(Records from a collection)
..............................

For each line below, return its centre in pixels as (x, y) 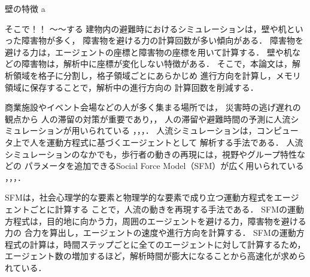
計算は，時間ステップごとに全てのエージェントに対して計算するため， (168, 244)
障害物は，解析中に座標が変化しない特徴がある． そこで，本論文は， (157, 64)
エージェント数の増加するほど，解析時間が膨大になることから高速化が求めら (156, 256)
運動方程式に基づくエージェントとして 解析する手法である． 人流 (175, 142)
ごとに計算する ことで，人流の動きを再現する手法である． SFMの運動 (167, 209)
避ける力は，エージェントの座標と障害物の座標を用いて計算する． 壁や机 (148, 52)
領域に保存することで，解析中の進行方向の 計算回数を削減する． (132, 87)
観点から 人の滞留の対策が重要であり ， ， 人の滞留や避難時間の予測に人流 (148, 119)
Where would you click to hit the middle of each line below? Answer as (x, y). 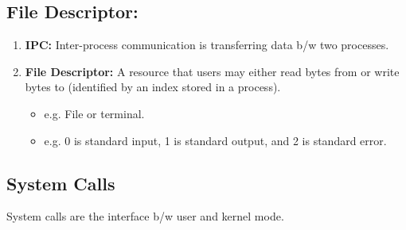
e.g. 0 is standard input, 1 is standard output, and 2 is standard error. (215, 140)
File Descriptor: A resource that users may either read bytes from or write (212, 71)
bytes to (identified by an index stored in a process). (153, 87)
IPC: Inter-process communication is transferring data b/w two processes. (207, 45)
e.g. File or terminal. (94, 113)
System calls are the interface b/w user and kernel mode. (145, 216)
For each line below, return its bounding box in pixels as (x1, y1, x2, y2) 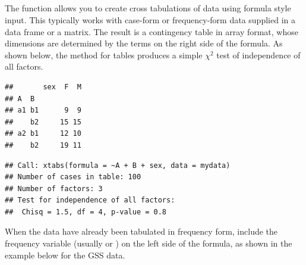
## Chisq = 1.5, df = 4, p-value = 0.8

..............................

### WORK ITEM
Reproduce every entry above in full and exactly, though not its pictures.

### ANSWER TO THE PROBLEM
For each line below, return its centre in pixels as (x, y) 
計算は，時間ステップごとに全てのエージェントに対して計算するため， (168, 244)
障害物は，解析中に座標が変化しない特徴がある． そこで，本論文は， (157, 64)
エージェント数の増加するほど，解析時間が膨大になることから高速化が求めら (156, 256)
運動方程式に基づくエージェントとして 解析する手法である． 人流 (175, 142)
ごとに計算する ことで，人流の動きを再現する手法である． SFMの運動 (167, 209)
避ける力は，エージェントの座標と障害物の座標を用いて計算する． 壁や机 (148, 52)
領域に保存することで，解析中の進行方向の 計算回数を削減する． (132, 87)
観点から 人の滞留の対策が重要であり ， ， 人の滞留や避難時間の予測に人流 (148, 119)
Where would you click to hit the middle of each line below? Answer as (x, y). 
e.g. 0 is standard input, 1 is standard output, and 2 is standard error. (215, 140)
File Descriptor: A resource that users may either read bytes from or write (212, 71)
bytes to (identified by an index stored in a process). (153, 87)
IPC: Inter-process communication is transferring data b/w two processes. (207, 45)
e.g. File or terminal. (94, 113)
System calls are the interface b/w user and kernel mode. (145, 216)
For each line below, return its bounding box in pixels as (x1, y1, x2, y2) 
## Chisq = 1.5, df = 4, p-value = 0.8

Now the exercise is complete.